**What you will do**
If a line holds the word "version", copy it from the entries.

** Information follows **

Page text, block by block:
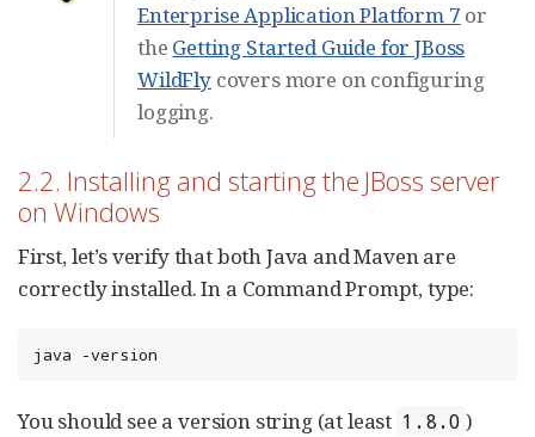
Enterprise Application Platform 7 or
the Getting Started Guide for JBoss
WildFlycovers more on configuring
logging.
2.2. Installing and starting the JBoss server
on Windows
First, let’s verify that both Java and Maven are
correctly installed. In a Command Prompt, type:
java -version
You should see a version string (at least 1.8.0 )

** End of Information **

**Result**
java -version
You should see a version string (at least 1.8.0 )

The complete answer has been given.